* [Exercise]:
Exclude all pictures, then write out exactly the lines below from the first one through the line with "You can also".

* [Task inputs]:
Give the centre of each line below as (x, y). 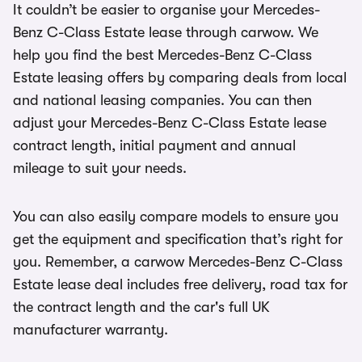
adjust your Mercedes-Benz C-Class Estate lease (170, 123)
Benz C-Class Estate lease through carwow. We (166, 32)
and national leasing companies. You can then (162, 100)
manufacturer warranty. (90, 330)
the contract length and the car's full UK (141, 307)
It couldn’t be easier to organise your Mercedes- (166, 10)
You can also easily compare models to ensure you (176, 217)
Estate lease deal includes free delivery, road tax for (180, 284)
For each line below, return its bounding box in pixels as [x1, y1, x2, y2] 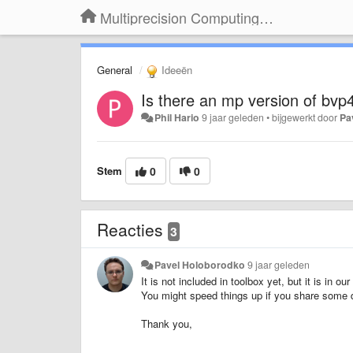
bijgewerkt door [272, 110, 340, 124]
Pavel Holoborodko [154, 257, 246, 272]
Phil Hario [154, 110, 200, 124]
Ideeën [158, 62, 192, 77]
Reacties [97, 217, 168, 241]
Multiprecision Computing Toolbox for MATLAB [259, 7, 273, 28]
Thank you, [141, 315, 192, 331]
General [97, 62, 132, 77]
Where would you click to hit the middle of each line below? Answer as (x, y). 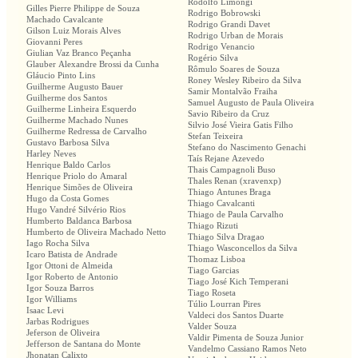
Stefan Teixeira (215, 136)
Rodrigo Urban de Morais (235, 36)
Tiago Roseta (212, 293)
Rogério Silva (213, 58)
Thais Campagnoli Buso (232, 170)
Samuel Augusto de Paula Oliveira (251, 103)
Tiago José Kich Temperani (238, 282)
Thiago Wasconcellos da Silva (243, 248)
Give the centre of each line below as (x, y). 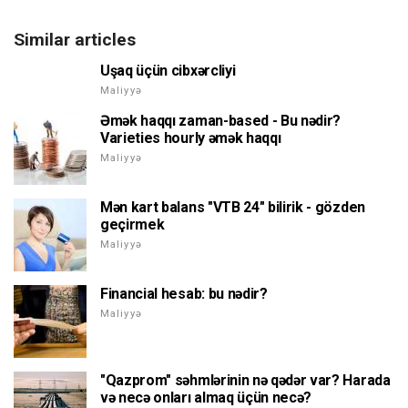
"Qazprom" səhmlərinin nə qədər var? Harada (245, 380)
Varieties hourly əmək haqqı (191, 138)
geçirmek (133, 224)
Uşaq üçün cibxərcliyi (168, 70)
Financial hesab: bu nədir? (184, 293)
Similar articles (75, 39)
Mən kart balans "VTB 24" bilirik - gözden (233, 207)
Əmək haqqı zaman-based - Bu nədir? (221, 120)
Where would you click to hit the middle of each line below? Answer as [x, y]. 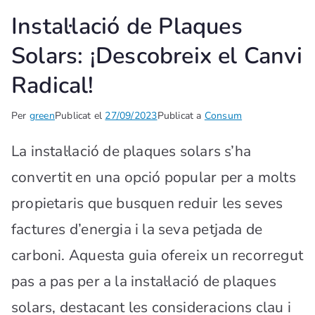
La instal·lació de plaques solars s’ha [131, 152]
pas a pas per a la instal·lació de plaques [144, 282]
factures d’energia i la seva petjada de [137, 230]
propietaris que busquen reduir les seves [147, 204]
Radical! [53, 85]
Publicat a [181, 116]
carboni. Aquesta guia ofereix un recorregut [157, 256]
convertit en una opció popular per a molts [154, 178]
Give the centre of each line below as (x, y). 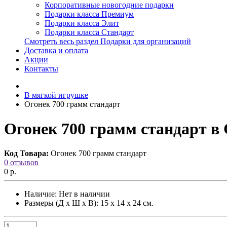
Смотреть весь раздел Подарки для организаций (108, 41)
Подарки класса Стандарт (89, 32)
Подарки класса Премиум (89, 14)
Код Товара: (26, 154)
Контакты (41, 68)
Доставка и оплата (56, 50)
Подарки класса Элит (82, 23)
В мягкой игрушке (56, 95)
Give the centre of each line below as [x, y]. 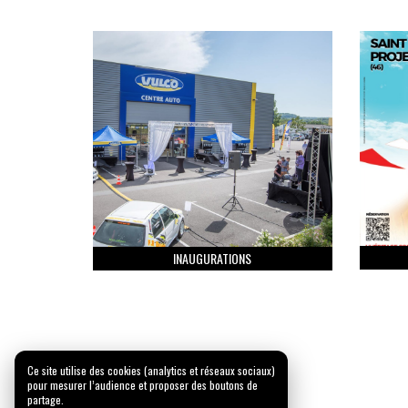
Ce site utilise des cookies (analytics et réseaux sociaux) [151, 370]
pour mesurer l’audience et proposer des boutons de [143, 385]
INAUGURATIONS [213, 258]
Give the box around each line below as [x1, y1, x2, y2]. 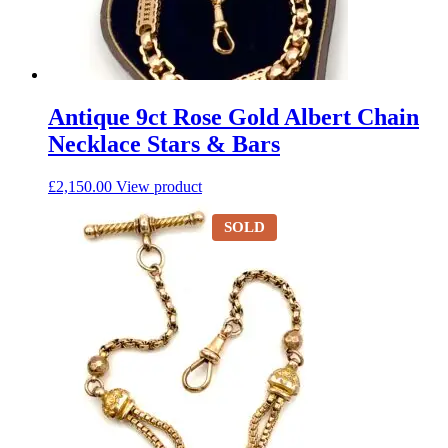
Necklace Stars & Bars [48, 130, 280, 157]
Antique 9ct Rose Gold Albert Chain [48, 103, 419, 130]
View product [116, 177, 202, 195]
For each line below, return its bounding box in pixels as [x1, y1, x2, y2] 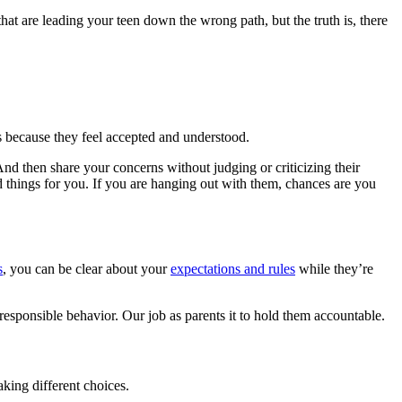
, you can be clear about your [3, 261, 170, 277]
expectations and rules [170, 261, 295, 277]
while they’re [295, 261, 373, 277]
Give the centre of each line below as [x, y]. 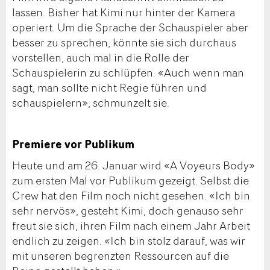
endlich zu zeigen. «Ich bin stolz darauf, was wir [129, 240]
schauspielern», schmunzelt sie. [91, 103]
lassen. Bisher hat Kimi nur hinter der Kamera [124, 12]
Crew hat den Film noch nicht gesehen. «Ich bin [131, 195]
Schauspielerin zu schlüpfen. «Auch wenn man [128, 73]
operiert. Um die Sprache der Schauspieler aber [130, 27]
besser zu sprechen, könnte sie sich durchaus [124, 42]
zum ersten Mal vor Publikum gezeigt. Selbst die [130, 180]

* [Task response]:
Give the centre of each line below as (x, y). 
adjust your Mercedes-Benz C-Class Estate lease (170, 123)
Benz C-Class Estate lease through carwow. We (166, 32)
and national leasing companies. You can then (162, 100)
manufacturer warranty. (90, 330)
the contract length and the car's full UK (141, 307)
It couldn’t be easier to organise your Mercedes- (166, 10)
You can also easily compare models to ensure you (176, 217)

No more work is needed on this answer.